As the NIPAT-flow algorithm reported zero chances of obtaining a log(CPI) value greater than 0 for the simulated brothers and for the unrelated couples, we conclude that it can be used to flawlessly identify biological fathers. Such a high statistical significance in testing biological father vs. simulated brothers and vs. unrelated couples’ log(CPI) values ensures that NIPAT is flawlessly reliable in detecting the biological father.

4. Discussion

Here, we present a Non-Invasive Prenatal Paternity Test (NIPAT) using cffDNA based on Ion S5 NGS technology that is already used in many laboratories for forensic NGS protocols. A custom PCR amplification panel consisting of 861 SNVs has been developed on the basis of MAF. The average MAF of the panel is 0.321 (median in 0.347), while the number of SNVs per chromosome ranges from 12 to 95 (with an average of 36). The algorithm was tested on a number of nine pregnant women and their partners. NIPAT generated log(CPI) values for designated fathers ranging from +34 to +85, whereas log(CPI) values calculated for unrelated individuals were less than −150. This difference in log(CPI) values between these two groups demonstrates the robustness of NIPAT, making it an extremely reliable tool for determining paternity with a high degree of confidence.

One of the main challenges for paternity testing is the ability to distinguish two possible fathers when they are biologically related. It is not particularly rare that two possible fathers can be related and, therefore, share many DNA variants. Thus, getting conclusive results for a paternity test may be challenging using traditional short tandem repeats (STR)-based methods. Full brothers share 50% of their DNA and represent a typical case of disputed paternity between related putative fathers. To evaluate the robustness of NIPAT, we calculate log(CPI) for 100 simulated full brothers of each biological father. More than 900 meiosis samples were analyzed, and log(CPI) values were compared between biological fathers and 100 virtual full brothers. Log(CPI) values were calculated for simulated full brothers of the designated fathers, ranging between −30 and −200 with an average of −108. The difference between log(CPI) values for designated fathers and simulated full brothers was very high, and these two distributions never overlapped. Thus, this means that the chance of incurring a false positive is approximately 0, meaning that the NIPAT test is robust with high rates of shared DNA.

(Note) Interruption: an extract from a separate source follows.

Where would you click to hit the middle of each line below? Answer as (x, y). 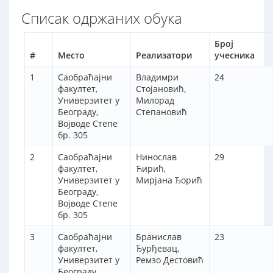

Finally, the performances of NIPAT are fairly concordant with the paternity compatibility threshold log(CPI) > + 4 and the paternity exclusion threshold log(CPI) < −4 suggested by reference guidelines and reference literature for SNV approaches [21,26]. To date, there are no universally accepted thresholds for the confirmation of paternity, exclusion, or for inconclusive results for both STRs- and NGS-based methods. Accredited laboratories are expected to establish an internal range for inconclusive results, with such values dependent on the methods, the validation studies, the number of SNPs, etc. We would like to outline that NIPAT showed differences in terms of log(CPI) between designated fathers and simulated full brothers that were very striking and unimaginable with conventional analysis. Generally accepted ranges for inconclusive cases are 10⁻² < LR < 10², or 10⁻⁴ < LR < 10⁴ [29]. The CPI values calculated for designated fathers ranged between 10⁺³⁴ and 10⁺⁸⁵, whereas the CPI values calculated for unrelated individuals were below 10⁻¹⁵⁰. As a stress test, CPI values calculated for simulated full brothers of the designated father ranged between 10⁻³⁰ and 10⁻²⁰⁰, with an average of 10⁻¹⁰⁸.

These data confirm that a genomic approach, analyzing hundreds of variants based on next-generation sequencing, can represent an opportunity for paternity testing compared to traditional methods based on STR typing. The ability to interpret the sequence of hundreds/thousands of SNVs allows discriminating powers unimaginable only a few years ago. Non-invasive prenatal paternity tests using cell-free fetal DNA need to analyze hundreds of genetic variants, and NGS technology and statistical approaches are mature enough to support robust methods ensuring the correctness of results. We believe that these data strongly support the robustness of the NIPAT-flow test, representing an interesting approach for scientists working in the field.